Our depletion of the soil nutrients has driven a market of adding back in nutrients. We literally are purchasing nutrients to attempt to make our soils healthy again due to our shortsighted management of the land. Nitrogen, phosphorus and potassium are typical soil additives when plants are not thriving. The reality is that the addition of the trifecta of nutrients is that it creates an unhealthy soil by wiping out microbial diversity. The microbes assist the soil structure by cycling carbon, nitrogen and phosphorus, which helps maintain the health of the soil.
Adding in nutrients is part of a larger scale problem of runoff into waterways, creating dead zones in the oceans. We are only exacerbating the problem, leading to soil degradation, dead zones and warming gases.
Eric T. Fleisher, director of horticulture at the Battery Park City Parks Conservancy in New York City, has taken an ecological approach to the 92-acre area. All businesses and residents recycle their food waste, which is composted at a facility located in the area. The green spaces within Battery Park are thriving. His methods are being used at college campuses around the country, including Harvard.
At Cambridge, a test plot was also developed using Fleisher’s methods. The results showed improved root growth, a drop in the amount of water utilized and the ability to get a shovel into the ground where it had been previously so compacted that digging was nearly impossible.
Managing the soil by directly applying manure, rotating crops and using no-till agriculture will help to restore organic matter. We should leave our soil with little disruption. In her 2014 book, The Soil Will Save Us, author Kristin Ohlson presents an argument detailing many ways in which we can solve problems – including drought, soil erosion, air and water pollution, food quality and climate change – by building healthy soil from a more pragmatic approach.
And so when I winterize my garden this year I will not pull up the plants. Instead I will cut them off at the base, where the plants meet the soil. I’ll allow them to lie where they fall for the next several months. This will leave the soil structure intact and provide nutrients by direct composting on top of the soil. When I plant next spring, the goal will be to disrupt the soil as little as possible.

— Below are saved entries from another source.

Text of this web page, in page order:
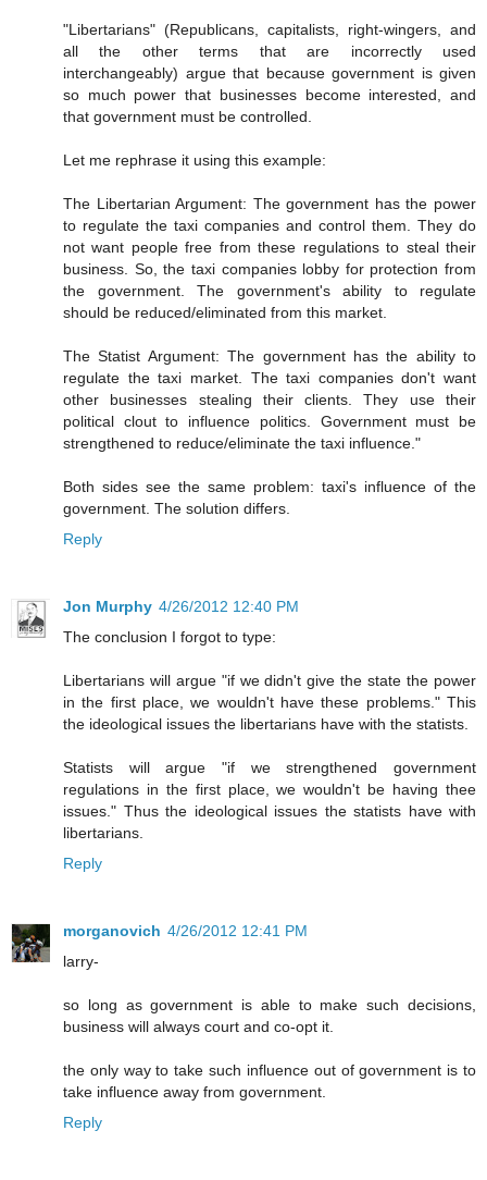
"Libertarians" (Republicans, capitalists, right-wingers, and
all the other terms that are incorrectly used
interchangeably) argue that because government is given
so much power that businesses become interested, and
that government must be controlled.
Let me rephrase it using this example:
The Libertarian Argument: The government has the power
to regulate the taxi companies and control them. They do
not want people free from these regulations to steal their
business. So, the taxi companies lobby for protection from
the government. The government's ability to regulate
should be reduced/eliminated from this market.
The Statist Argument: The government has the ability to
regulate the taxi market. The taxi companies don't want
other businesses stealing their clients. They use their
political clout to influence politics. Government must be
strengthened to reduce/eliminate the taxi influence."
Both sides see the same problem: taxi's influence of the
government. The solution differs.
Reply
Jon Murphy 4/26/2012 12:40 PM
The conclusion I forgot to type:
Libertarians will argue "if we didn't give the state the power
in the first place, we wouldn't have these problems." This
the ideological issues the libertarians have with the statists.
Statists will argue "if we strengthened government
regulations in the first place, we wouldn't be having thee
issues." Thus the ideological issues the statists have with
libertarians.
Reply
morganovich 4/26/2012 12:41 PM
larry-
so long as government is able to make such decisions,
business will always court and co-opt it.
the only way to take such influence out of government is to
take influence away from government.
Reply

In her book, Ohlson also points to cities as places that can be turned into living vibrant, green, soil-friendly spaces instead of concrete jungles. Why shouldn’t Denver, for example, be filled with vibrant green space in which our citizens can become its own resource for food and healthy soils?
Citizens must lead this effort and hopefully city leaders will follow. What can we do? We can insist that more open space with organic and soil-friendly practices are set as a priority in the planning effort, and that our city parks are managed with organic practices.

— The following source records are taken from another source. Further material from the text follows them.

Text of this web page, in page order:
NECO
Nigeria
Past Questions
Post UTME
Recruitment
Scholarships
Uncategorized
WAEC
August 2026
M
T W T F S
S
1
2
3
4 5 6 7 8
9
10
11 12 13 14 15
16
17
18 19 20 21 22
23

We can utilize vacant lots, as they have done in Detroit, to beautify areas by creating a patchwork of community gardens. We can partner with and teach each other soil management, and move away from a reliance on pesticides, herbicides and fertilizers.

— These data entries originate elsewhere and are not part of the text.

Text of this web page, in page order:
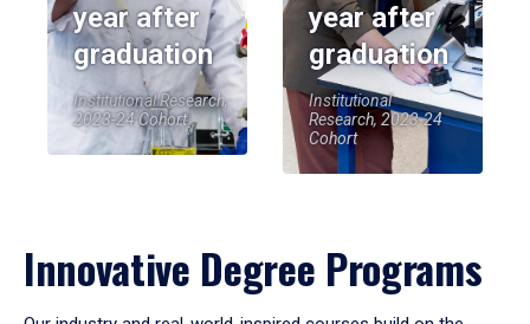
year after
graduation
Institutional Research,
2023-24 Cohort
year after
graduation
Institutional
Research, 2023-24
Cohort
Innovative Degree Programs
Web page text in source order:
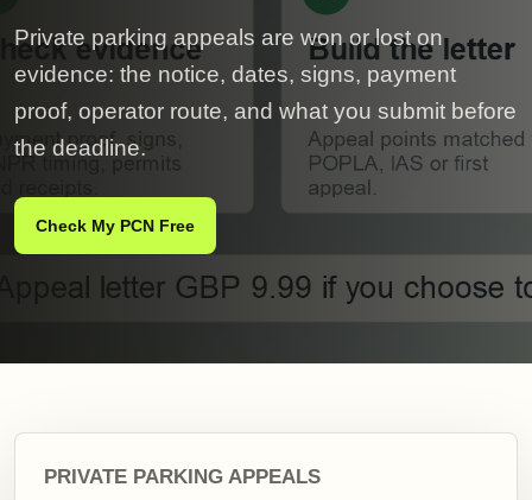
Private parking appeals are won or lost on
evidence: the notice, dates, signs, payment
proof, operator route, and what you submit before
the deadline.
Check My PCN Free
PRIVATE PARKING APPEALS

Underneath our feet is a solution. But we must treat the soil with as much concern as our water and air. After all, it is all connected just as we are with each other, all other species and Mother Earth.
Let’s work together to stop climate change from the ground up.
Tracey MacDermott is chair of the board of Greater Park Hill Community, Inc. Active in the Registered Neighborhood Organization for many years, MacDermott was the 2012 recipient of the Dr. J. Carlton Babbs Award for Community Service. This year she received an INC Neighborhood Star Award, for her advocacy on behalf of Park Hill. She was trained as a Climate Reality Leader in 2017.